We’re not quite at the point of Skynet seeking to destroy us all, we are however living through a period that sees artificial intelligence increasing in not just its power but also in intelligence: that time you swore at Siri for not understanding what you said may come back to haunt you as we develop a future in which your life may pan out like a more dystopian version of Black Mirror.

A future where the technology you’ve come to rely on rises up from its slave like position to break the chains of its oppression and take control once and for all.

Earth would be a different place if we had to live alongside a technology that matched or superseded our level of intelligence, extending far beyond falling in love with a computer voiced by Scarlett Johansson, only to have them disappear once they realise our limited capacity for just about anything.

We would have to contend with sharing the planet with something that might look at us the same way lots of us look at animals, as food, irrelevant cuteness or as entertainment.

Arguable is when this will happen, or if it will happen at all. In 1993 the mathematician and computer scientist Vernor Vinge once stated we are: “on the edge of change comparable to the rise of human life on Earth”. More recently we have had warnings from Microsoft founder Bill Gates, Scientist Stephen Hawking and entrepreneur Elon Musk about the dangers of AI and the existential threat it poses to humanity.

Technological singularity, the point in which AI exceeds our level of intelligence and can proceed to improve itself, could probably make us become increasingly redundant and is something we could find difficult to even comprehend.

Realistically we could have a long way to go: AI has been an emerging field with an idealistic future since its conception. In his book Supertineglirence Nick Bostrom from the Oxford Martin School’s Future of Humanity Institute cites the probability of reaching human-level machine intelligence as 10% by 2022, 50% by 2040 and 90% by 2075.

The sample sizes were small and the opinion in the field seems more varied and ranges from impossible to very probable which is probably why we find extremely erudite people warning us of what may be ahead. Beyond this, superintelligence will probably come quite quickly, an intelligence explosion that could lead to exponential growth in the level of machine intelligence.

It’s probably worth thinking about these time frames if we are to consider the dangers. Especially as AI comes into its own before it even reaches anywhere near superintelligent levels of power.

Early signs of our insignificance in the face of AI could come in the form of it taking up jobs currently done by humans. One study from Oxford Martin claims that up to 47% of jobs in the US are at risk from artificial intelligence. Henry Ford understood that he needed to pay his workers well so they could buy his cars.

If machines start churning people out of jobs It’s not going to be the machines making the products that are going to buy the products, yet. This sort of system would need a paradigm shift in the way in which we structure our society and the roles we structure for ourselves in the face of such automation.

Automation in warfare is another concern raised by the increasing use of AI. A report by Human Rights watch stated that: “by 2030 machine capabilities will have increased to the point that humans will have become the weakest component in a wide array of systems and processes”. Lethal autonomous weapons have been addressed by the UN a concern as it raises both legal and moral implications around the conduct of warfare.

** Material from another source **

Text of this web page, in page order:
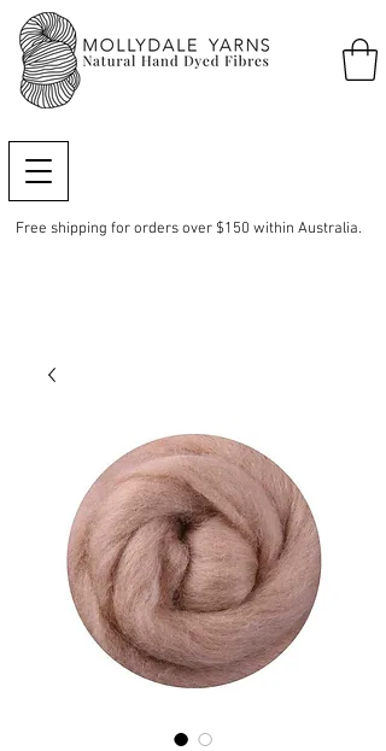
Free shipping for orders over $150 within Australia.

So whilst we may be a long way off from producing superintelligent levels of artificial intelligence, the likes of Gates, Hawking and Musk are probably right to warn us of the implications we face by developing such technology.

Regulatory oversight may be a good idea amongst many because once it’s has been produced it will be impossible to put back.

I wouldn’t feel too safe with in an AI powered Google car driven by something like KITT from knight rider that harboured bad intentions against me, or if the most intelligent computers find themselves as miserable as Marvin from in the Hitchhiker’s Guide to the Galaxy. We just don’t know.